Introduction: The aim of this study was to determine whether radiomic features measured at baseline in Magnetic Resonance images (MRI) of acoustic neuromas (AN) can predict Gamma Knife (GK) treatment outcome.Methods: The study was conducted on pre- and post-GK MRI-T2 scans of 32 patients with AN who underwent stereotactic radiosurgery (SRS) for 12 Gy dose. Radiomic features extracted include Intensity, Fractals, Laplacian of Gaussian and textural Co-Occurrence, Run-length (RL), Size Zone, and Neighborhood Gray-Tone Difference matrices (NGTDM) features. Subjects were classified as treatment failures (TF) if tumor volume increased > 10%. Pre- and post-SRS audiology reports were utilized in hearing evaluation.Results: Fifteen subjects (47%) qualified as TFs. In univariate receiver operating characteristic (ROC) analysis, two radiomicfeatures, complexity in NGTDM and run percentage in RL, displayed areas under curves of > 0.65.Conclusion: This initial radiomic study establishes features that illustrates the prognostic ability of the SRS treatment in acousticneuroma.

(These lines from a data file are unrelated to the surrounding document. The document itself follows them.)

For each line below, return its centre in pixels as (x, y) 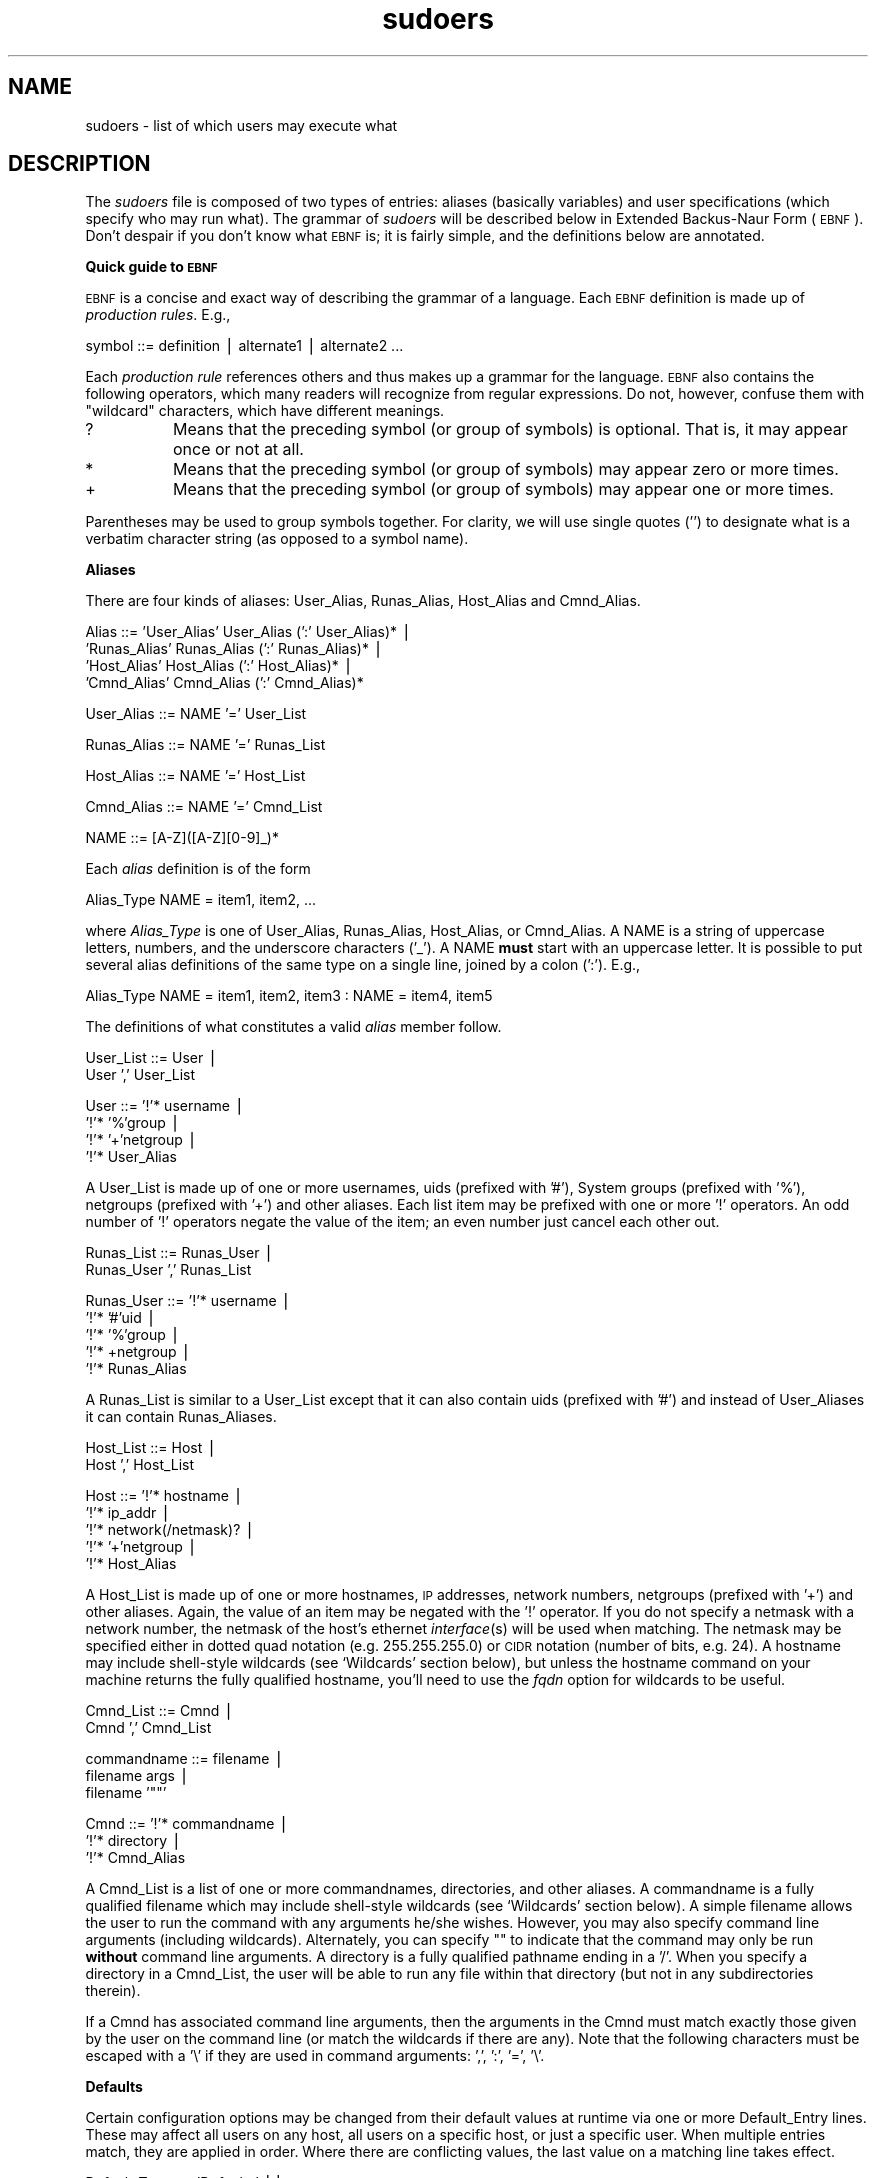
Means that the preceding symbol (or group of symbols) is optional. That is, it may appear (510, 429)
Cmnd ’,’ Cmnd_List (148, 1728)
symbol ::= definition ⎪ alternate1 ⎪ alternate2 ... (244, 346)
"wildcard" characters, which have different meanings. (265, 411)
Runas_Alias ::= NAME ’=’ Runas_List (205, 745)
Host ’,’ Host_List (140, 1465)
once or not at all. (238, 449)
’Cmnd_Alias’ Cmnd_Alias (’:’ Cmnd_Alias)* (224, 683)
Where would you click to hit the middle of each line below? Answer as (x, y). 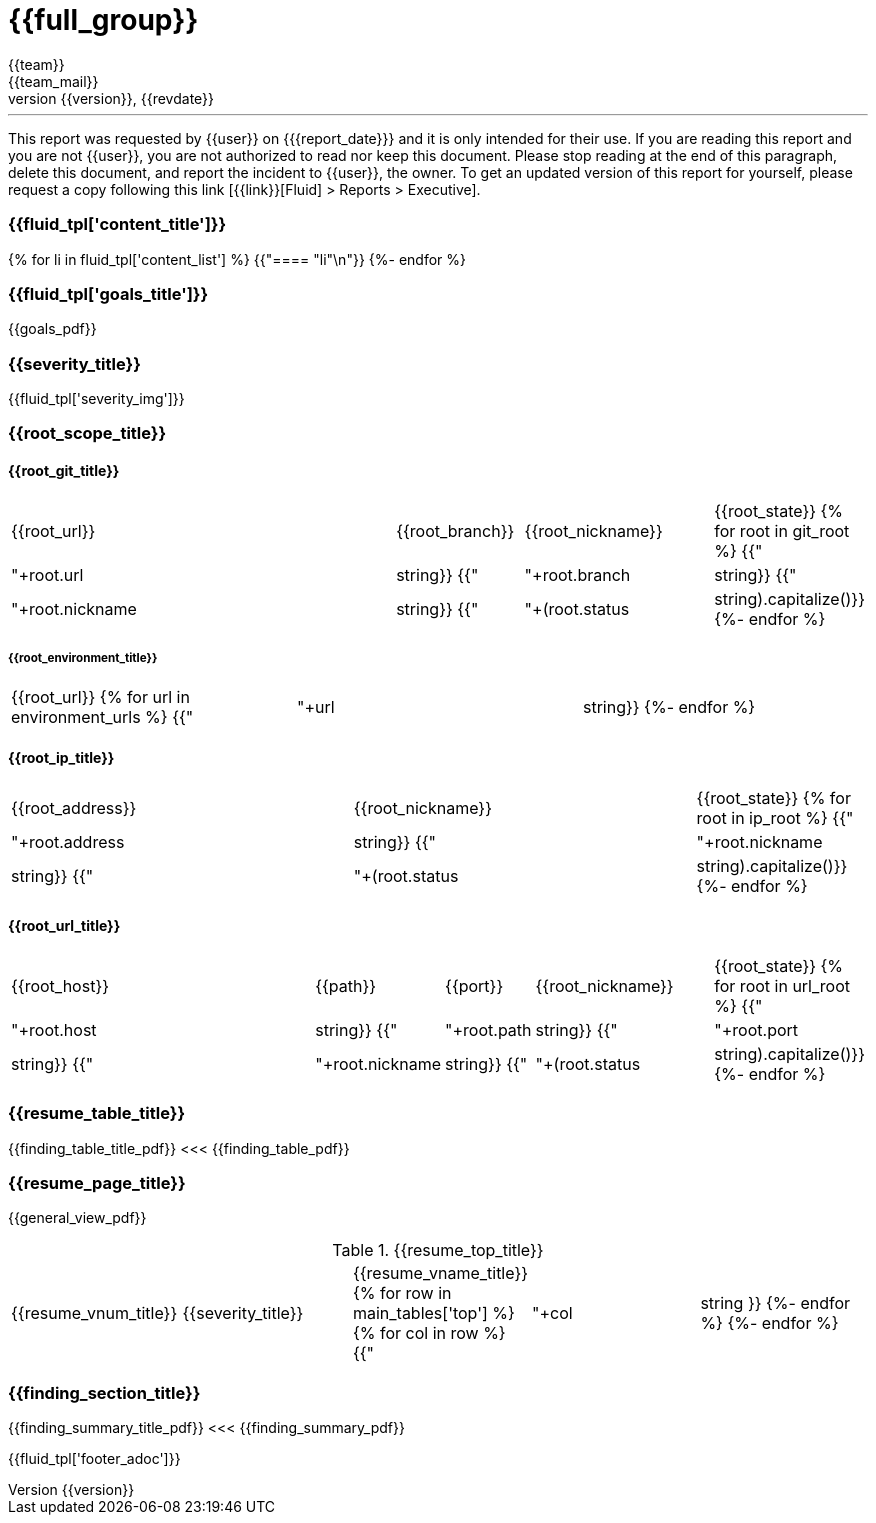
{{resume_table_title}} (97, 1113)
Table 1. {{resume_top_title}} (438, 1250)
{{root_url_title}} (64, 926)
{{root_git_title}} (64, 470)
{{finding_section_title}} (104, 1392)
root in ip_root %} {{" (775, 817)
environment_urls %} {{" (102, 717)
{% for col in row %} (429, 1333)
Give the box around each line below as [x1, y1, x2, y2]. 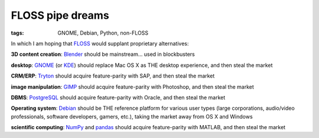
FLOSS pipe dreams [11, 9, 109, 22]
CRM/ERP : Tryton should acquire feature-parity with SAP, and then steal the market [11, 72, 215, 79]
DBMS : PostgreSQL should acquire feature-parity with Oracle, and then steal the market [11, 94, 226, 101]
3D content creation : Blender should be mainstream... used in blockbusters [11, 51, 195, 58]
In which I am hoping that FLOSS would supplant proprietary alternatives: [11, 40, 189, 47]
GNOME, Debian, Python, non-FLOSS [57, 29, 149, 36]
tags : [11, 29, 24, 36]
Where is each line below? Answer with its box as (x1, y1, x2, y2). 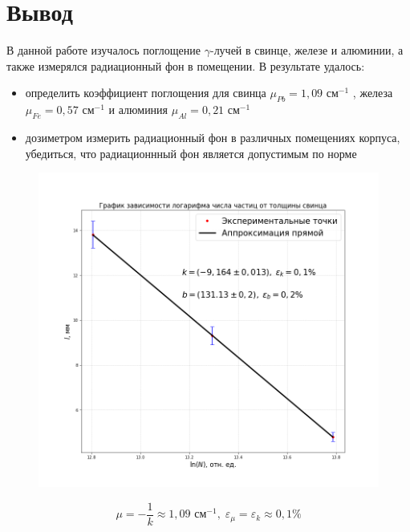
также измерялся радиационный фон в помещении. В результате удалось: (6, 57, 365, 74)
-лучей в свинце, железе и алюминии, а (209, 42, 404, 59)
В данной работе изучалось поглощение (6, 42, 201, 59)
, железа (352, 84, 393, 101)
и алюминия (108, 101, 168, 118)
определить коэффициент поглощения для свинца (25, 84, 266, 101)
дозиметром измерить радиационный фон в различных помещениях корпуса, (25, 128, 400, 145)
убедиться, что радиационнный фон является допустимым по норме (25, 144, 357, 161)
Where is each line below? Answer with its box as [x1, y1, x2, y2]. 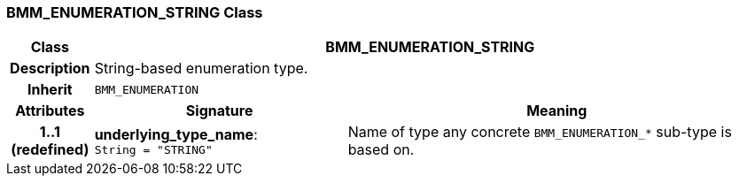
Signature [185, 102, 253, 120]
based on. [347, 141, 415, 159]
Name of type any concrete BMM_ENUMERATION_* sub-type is [347, 123, 732, 141]
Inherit [27, 80, 73, 99]
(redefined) [11, 141, 89, 159]
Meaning [526, 102, 587, 120]
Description [10, 59, 90, 78]
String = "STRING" [94, 142, 213, 156]
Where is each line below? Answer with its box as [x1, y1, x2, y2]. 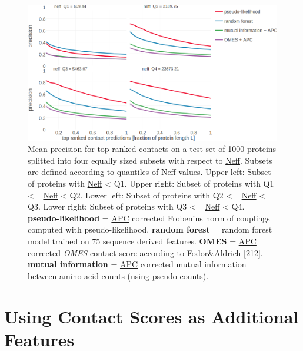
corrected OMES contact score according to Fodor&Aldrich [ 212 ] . [28, 246, 263, 259]
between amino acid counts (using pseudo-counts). [28, 269, 209, 282]
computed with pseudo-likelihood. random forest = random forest [28, 223, 272, 236]
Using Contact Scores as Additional [4, 304, 299, 328]
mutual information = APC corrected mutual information [28, 258, 247, 270]
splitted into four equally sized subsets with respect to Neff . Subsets [28, 154, 272, 166]
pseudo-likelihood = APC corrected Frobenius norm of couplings [28, 211, 270, 224]
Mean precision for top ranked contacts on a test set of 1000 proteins [28, 143, 277, 155]
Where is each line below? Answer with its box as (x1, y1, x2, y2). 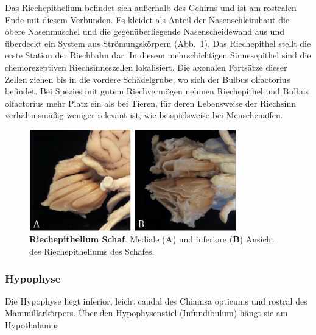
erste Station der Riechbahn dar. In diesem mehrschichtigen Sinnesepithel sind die (5, 49, 311, 62)
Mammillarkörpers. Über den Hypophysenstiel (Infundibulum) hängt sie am (5, 306, 288, 319)
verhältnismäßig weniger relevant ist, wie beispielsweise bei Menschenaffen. (5, 108, 283, 121)
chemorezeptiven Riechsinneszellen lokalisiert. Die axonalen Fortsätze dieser (5, 60, 287, 73)
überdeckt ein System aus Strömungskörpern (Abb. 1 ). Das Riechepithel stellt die (5, 37, 311, 49)
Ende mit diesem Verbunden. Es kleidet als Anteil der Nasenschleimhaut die (5, 13, 290, 26)
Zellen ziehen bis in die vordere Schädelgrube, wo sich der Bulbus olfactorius (5, 72, 290, 85)
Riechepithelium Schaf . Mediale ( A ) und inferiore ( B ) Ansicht (29, 233, 275, 245)
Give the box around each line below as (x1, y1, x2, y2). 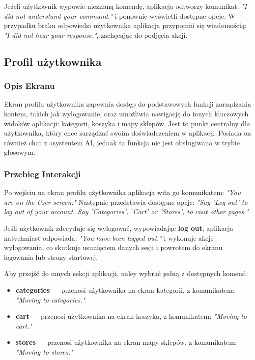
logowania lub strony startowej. (4, 251, 98, 262)
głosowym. (4, 147, 35, 157)
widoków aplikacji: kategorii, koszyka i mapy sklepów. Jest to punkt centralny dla (4, 118, 251, 128)
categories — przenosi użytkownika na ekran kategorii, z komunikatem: (15, 284, 235, 295)
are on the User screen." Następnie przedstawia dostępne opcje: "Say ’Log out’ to (4, 196, 248, 207)
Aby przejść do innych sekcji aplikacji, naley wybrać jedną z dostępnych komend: (4, 268, 248, 278)
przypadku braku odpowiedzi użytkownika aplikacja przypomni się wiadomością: (4, 20, 247, 30)
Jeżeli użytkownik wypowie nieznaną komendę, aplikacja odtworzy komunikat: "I (4, 1, 247, 11)
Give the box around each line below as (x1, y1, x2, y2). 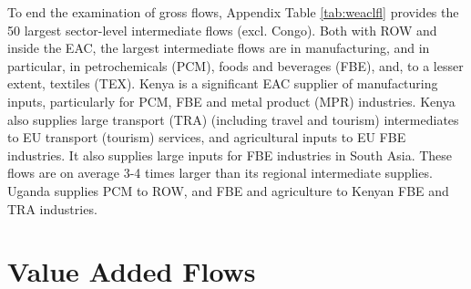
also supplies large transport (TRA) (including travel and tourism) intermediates (7, 109, 459, 129)
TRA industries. (7, 199, 97, 218)
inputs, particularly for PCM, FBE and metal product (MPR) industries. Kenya (7, 91, 456, 110)
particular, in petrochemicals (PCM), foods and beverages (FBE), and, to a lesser (7, 56, 464, 75)
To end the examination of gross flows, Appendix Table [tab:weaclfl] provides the (7, 3, 459, 21)
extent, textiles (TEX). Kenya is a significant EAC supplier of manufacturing (7, 74, 438, 93)
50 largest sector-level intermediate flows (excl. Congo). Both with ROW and (7, 20, 437, 39)
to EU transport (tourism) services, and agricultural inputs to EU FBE (7, 128, 406, 147)

Hearing preservation was achieved in a majority of acoustic neuroma patients treated in Gamma Knife.
伽玛刀立体定向放射治疗后听神经瘤进展的放射学评价
简介:本研究的目的是确定听神经瘤(AN)的磁共振图像(MRI)基线放射学特征是否可以预测伽玛刀(GK)治疗结果。方法:对32例接受立体定向放射手术(SRS)治疗12 Gy剂量的AN患者进行gk术前和术后MRI-T2扫描。提取的放射学特征包括强度、分形、高斯拉普拉斯和纹理共现、运行长度(RL)、大小区域和邻域灰度差矩阵(NGTDM)特征。如果肿瘤体积增加> 10%,则将受试者归类为治疗失败(TF)。使用srs前后的听力学报告进行听力评估。结果:15名受试者(47%)符合tf标准。在单变量受试者工作特征(ROC)分析中,NGTDM的复杂度和RL的运行率这两个放射组学特征的曲线下显示的面积> 0.65。结论:这项初步的放射组学研究建立了一些特征,说明了SRS治疗听神经瘤的预后能力。绝大多数听神经瘤患者在伽玛刀治疗后听力得以保留。
本文章由计算机程序翻译,如有差异,请以英文原文为准。